Or, police would issue a ticket, barring them from using transit for 30 days. But people would just get back on the train, only to be picked up for trespassing later.

"That starts an endless legal cycle," Ruberto said. "The mind-set was: 'We're cops, we arrest people.' "

Instead, Metro Transit police opted to partner with social service and nonprofit organizations such as St. Stephen's Human Services and Union Gospel Mission Twin Cities to match available services to those in need. Now, police often give sleepers toiletries, a blanket and a booklet detailing where to find help.

Ideally, Metro Transit would hire outreach workers to work with the homeless, but Ruberto says the agency's budget is stretched thin.

This approach appears to work in other cities nationwide, according to the Transportation Research Board (TRB). "Successful policies target behavior rather than groups or individuals," according to a TRB report.

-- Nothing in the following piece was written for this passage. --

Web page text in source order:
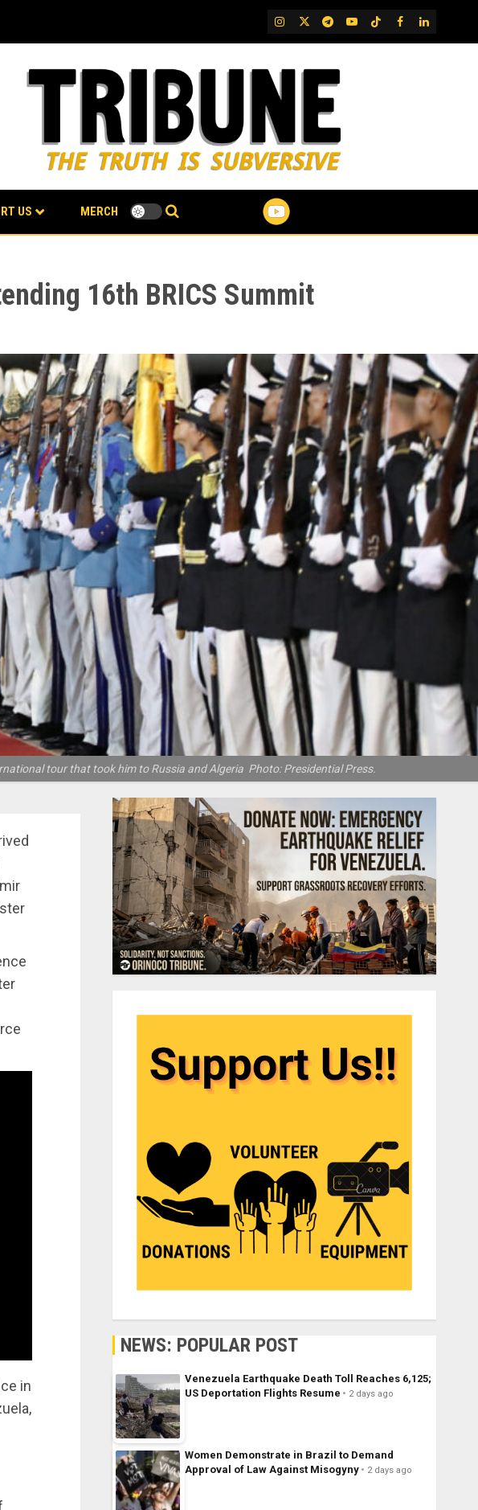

It noted that the homeless population is not homogenous and that social service groups and nonprofits have greater insight into their needs.

The report cautions that "transit agencies will never solve the problem of homelessness alone or even in partnership with others." Yet Ruberto, who spent 20 years as a paramedic for Hennepin County, remains optimistic.

Dislikes shelters

A week before Christmas, a woman who said her name was Rita sat aboard the Green Line train at Union Depot in St. Paul and prepared to take a nap as she waited for it to head west. She held tightly onto the backpack across her chest, and she pulled a roller suitcase and a luggage rack holding her belongings close.

She says she sleeps on the train because she dislikes staying in shelters. She's working with a social service group to get an apartment after losing her home in St. Paul in foreclosure several years ago following the death of her husband. She continues to work with an attorney to get her home back.

As Rita chats, an older man stumbles on the train at the Hennepin Avenue stop, clutching a tallboy beer. The can slips and beer sloshes on the floor of the train.

"Oh great, I have to sleep smelling that all night," Rita says good-naturedly. "Why couldn't he have spilled coffee? That smells nice."

The man sits down and stares blankly ahead. Pretty soon, he's sleeping, too.